** Opening RECORDS SUPPLIED block **

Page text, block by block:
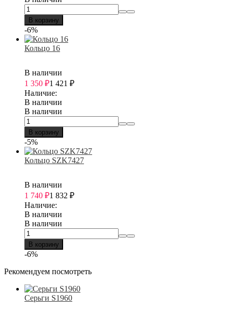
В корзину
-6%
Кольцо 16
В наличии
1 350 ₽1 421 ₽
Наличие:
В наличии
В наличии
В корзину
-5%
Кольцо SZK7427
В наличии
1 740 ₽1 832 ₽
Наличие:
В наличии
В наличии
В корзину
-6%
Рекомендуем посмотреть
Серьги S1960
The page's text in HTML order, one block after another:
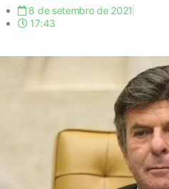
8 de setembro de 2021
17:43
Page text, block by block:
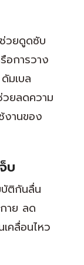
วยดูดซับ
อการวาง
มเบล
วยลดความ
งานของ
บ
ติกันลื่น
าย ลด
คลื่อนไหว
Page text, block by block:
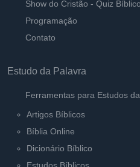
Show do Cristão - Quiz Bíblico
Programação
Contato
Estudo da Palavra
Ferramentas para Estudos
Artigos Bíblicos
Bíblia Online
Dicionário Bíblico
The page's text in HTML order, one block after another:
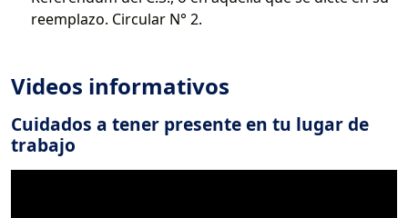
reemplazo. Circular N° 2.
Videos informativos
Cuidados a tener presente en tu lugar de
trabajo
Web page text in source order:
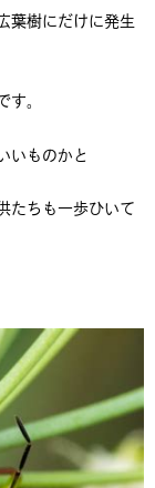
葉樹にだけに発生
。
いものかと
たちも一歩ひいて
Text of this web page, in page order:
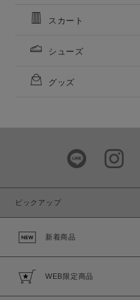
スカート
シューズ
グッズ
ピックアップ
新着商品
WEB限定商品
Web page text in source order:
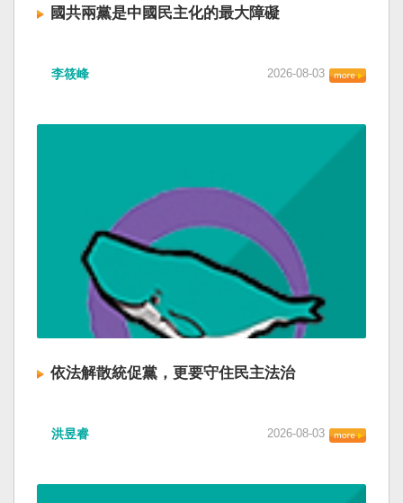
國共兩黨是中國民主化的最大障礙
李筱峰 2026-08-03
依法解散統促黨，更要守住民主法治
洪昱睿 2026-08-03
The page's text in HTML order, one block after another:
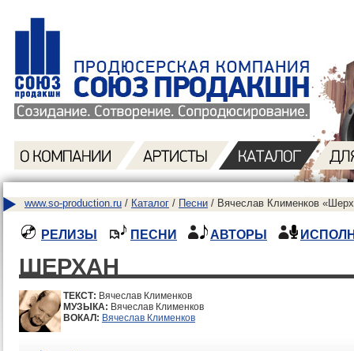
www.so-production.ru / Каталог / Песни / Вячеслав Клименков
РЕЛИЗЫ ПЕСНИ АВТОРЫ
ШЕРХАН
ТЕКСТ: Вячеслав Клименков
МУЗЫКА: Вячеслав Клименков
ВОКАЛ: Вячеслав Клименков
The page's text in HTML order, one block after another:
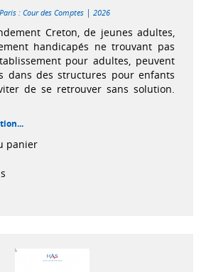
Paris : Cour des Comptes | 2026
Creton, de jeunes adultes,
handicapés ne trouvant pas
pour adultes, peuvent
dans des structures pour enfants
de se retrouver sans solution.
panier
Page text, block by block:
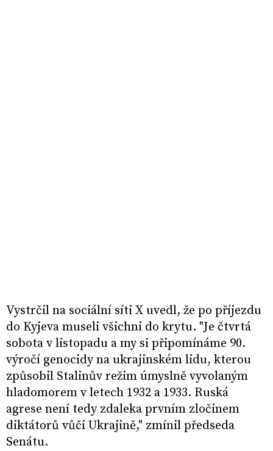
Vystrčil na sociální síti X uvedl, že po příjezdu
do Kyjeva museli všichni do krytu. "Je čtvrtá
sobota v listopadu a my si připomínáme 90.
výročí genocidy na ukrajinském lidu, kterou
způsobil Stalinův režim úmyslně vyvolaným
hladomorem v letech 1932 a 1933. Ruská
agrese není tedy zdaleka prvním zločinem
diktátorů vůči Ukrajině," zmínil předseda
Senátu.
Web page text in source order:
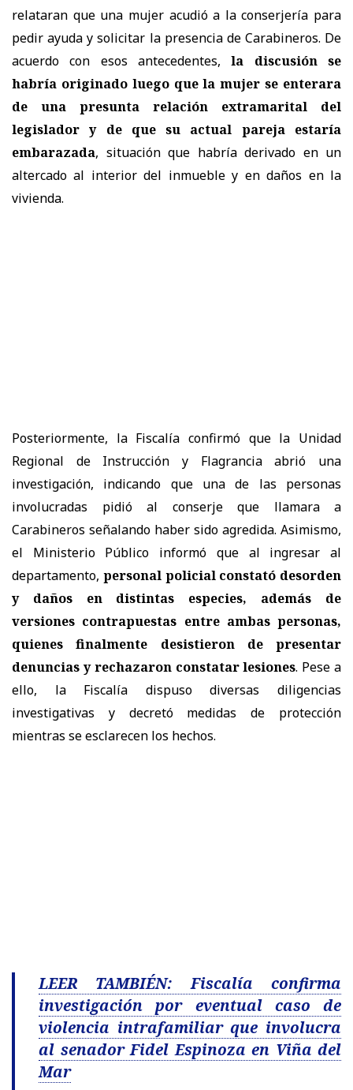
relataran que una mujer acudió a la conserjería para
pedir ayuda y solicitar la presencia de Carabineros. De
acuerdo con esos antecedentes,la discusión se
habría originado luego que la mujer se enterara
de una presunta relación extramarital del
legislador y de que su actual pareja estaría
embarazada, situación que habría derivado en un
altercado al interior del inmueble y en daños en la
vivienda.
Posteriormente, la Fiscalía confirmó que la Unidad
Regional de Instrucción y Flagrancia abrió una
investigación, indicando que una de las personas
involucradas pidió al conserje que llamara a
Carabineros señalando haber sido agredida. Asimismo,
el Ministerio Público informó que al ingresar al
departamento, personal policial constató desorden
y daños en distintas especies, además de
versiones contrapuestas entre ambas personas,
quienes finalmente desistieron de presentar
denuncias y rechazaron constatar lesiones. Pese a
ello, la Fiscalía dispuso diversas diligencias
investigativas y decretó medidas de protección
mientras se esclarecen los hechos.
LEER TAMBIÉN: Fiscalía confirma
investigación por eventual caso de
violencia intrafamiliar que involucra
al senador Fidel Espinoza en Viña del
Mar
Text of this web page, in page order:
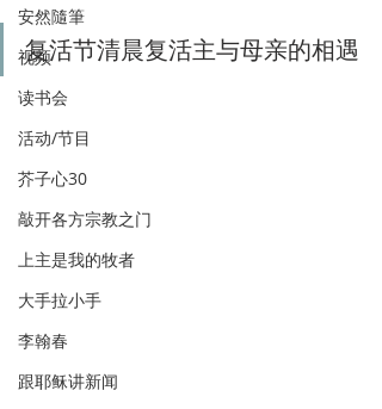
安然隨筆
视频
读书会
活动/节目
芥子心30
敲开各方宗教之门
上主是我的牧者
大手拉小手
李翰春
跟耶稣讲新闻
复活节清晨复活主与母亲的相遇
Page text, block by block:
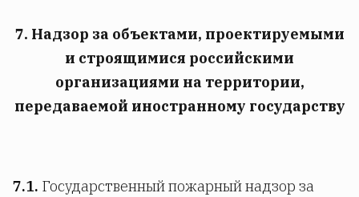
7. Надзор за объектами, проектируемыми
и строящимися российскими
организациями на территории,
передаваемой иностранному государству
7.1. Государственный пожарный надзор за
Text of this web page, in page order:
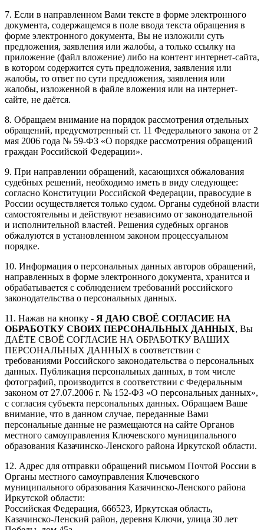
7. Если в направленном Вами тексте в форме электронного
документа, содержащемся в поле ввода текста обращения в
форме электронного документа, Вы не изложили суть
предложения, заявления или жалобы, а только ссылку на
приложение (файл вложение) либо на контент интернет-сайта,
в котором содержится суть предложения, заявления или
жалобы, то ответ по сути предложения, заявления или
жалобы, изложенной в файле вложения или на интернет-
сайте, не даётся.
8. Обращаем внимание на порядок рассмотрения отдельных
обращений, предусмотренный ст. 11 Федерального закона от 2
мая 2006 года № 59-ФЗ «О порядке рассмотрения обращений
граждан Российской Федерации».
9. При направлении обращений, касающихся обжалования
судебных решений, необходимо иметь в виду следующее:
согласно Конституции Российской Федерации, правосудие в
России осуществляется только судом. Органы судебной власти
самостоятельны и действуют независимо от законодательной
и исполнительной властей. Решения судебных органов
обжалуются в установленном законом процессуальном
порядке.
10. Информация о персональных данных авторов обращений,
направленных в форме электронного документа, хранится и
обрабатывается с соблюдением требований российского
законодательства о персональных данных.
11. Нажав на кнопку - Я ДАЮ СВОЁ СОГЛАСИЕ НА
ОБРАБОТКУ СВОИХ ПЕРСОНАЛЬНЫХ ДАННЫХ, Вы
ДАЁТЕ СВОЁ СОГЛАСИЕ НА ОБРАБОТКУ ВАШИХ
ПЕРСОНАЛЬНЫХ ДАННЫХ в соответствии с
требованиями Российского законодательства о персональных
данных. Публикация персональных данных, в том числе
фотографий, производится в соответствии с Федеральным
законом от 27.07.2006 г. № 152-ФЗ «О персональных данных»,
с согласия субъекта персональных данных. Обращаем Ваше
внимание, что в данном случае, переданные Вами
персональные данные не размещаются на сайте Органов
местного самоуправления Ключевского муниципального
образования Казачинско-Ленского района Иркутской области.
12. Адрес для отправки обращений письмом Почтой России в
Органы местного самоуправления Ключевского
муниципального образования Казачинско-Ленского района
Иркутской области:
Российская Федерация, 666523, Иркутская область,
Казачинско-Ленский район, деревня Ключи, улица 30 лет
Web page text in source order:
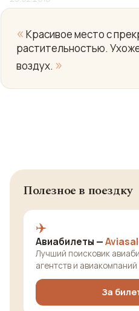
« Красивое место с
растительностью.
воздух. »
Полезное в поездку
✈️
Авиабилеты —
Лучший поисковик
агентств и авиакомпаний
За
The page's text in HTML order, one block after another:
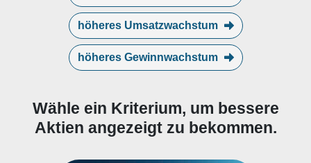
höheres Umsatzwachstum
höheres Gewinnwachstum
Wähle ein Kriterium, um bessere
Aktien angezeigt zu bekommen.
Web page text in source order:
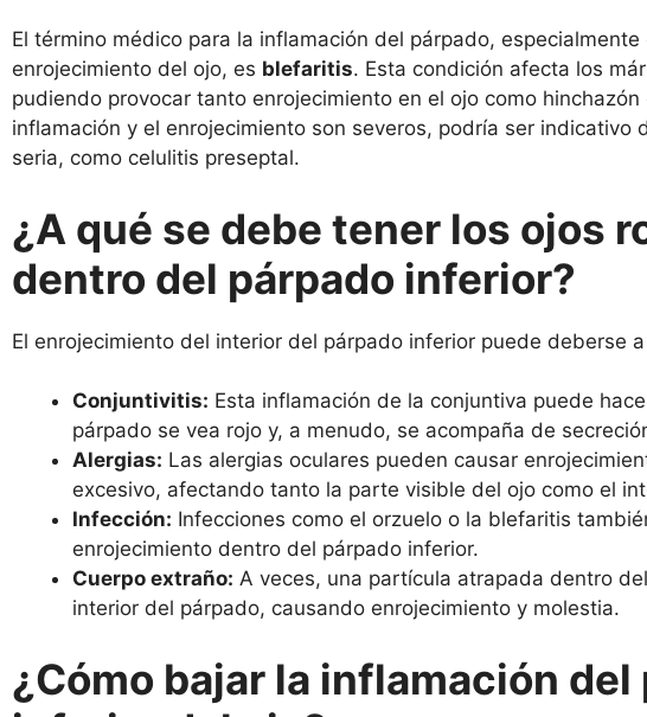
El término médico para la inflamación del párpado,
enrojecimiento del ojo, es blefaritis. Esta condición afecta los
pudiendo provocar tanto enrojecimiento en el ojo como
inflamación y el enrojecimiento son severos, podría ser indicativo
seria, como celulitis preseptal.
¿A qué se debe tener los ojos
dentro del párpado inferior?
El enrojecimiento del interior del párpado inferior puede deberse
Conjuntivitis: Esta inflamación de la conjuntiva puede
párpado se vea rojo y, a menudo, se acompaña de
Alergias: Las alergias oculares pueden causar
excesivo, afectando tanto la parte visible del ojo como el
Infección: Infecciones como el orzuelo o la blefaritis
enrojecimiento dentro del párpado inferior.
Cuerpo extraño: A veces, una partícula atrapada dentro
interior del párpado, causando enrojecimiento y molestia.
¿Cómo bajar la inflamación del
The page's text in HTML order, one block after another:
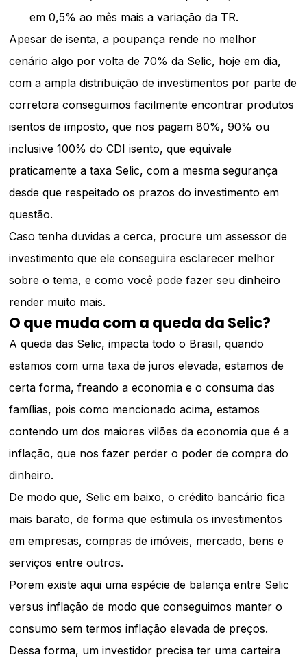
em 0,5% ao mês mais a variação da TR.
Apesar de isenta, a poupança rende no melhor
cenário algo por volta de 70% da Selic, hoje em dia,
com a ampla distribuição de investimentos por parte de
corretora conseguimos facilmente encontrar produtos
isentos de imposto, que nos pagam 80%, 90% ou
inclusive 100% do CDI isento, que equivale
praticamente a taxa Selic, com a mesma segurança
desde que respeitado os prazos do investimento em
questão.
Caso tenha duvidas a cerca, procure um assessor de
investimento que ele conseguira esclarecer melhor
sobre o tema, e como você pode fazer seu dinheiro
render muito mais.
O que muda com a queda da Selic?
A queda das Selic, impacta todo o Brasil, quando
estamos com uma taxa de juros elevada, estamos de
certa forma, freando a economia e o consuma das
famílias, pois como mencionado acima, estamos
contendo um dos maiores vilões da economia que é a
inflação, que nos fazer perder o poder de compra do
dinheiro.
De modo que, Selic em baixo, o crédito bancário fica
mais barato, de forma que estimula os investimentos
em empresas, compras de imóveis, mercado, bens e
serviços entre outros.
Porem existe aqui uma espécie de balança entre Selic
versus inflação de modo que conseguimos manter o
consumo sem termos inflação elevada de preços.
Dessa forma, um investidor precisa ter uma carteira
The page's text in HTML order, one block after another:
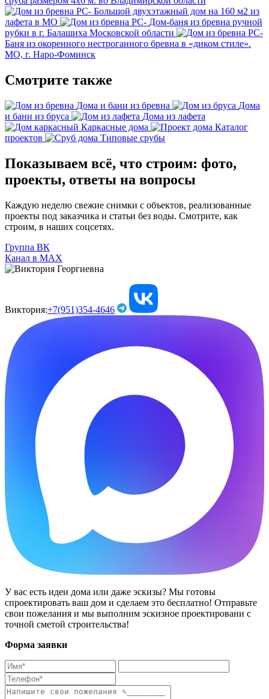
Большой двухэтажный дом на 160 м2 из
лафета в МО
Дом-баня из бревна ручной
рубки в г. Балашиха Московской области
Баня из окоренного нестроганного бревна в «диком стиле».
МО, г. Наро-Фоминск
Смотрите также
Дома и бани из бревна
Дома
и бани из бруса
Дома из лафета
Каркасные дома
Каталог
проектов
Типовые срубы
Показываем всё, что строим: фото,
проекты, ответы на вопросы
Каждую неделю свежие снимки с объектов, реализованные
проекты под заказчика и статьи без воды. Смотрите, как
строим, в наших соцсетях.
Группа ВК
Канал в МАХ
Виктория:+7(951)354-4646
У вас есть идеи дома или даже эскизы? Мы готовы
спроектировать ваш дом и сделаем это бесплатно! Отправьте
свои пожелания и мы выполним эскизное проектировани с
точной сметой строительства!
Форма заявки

** Closing RECORDS SUPPLIED block **

_AIM OF THE EXERCISE_
Above are the records. Print exactly, and only, the lines from the line with "лафета в МО" to the line with "Каждую неделю свежие", both inclusive.

_TASK RESPONSE_
лафета в МО
Дом-баня из бревна ручной
рубки в г. Балашиха Московской области
Баня из окоренного нестроганного бревна в «диком стиле».
МО, г. Наро-Фоминск
Смотрите также
Дома и бани из бревна
Дома
и бани из бруса
Дома из лафета
Каркасные дома
Каталог
проектов
Типовые срубы
Показываем всё, что строим: фото,
проекты, ответы на вопросы
Каждую неделю свежие снимки с объектов, реализованные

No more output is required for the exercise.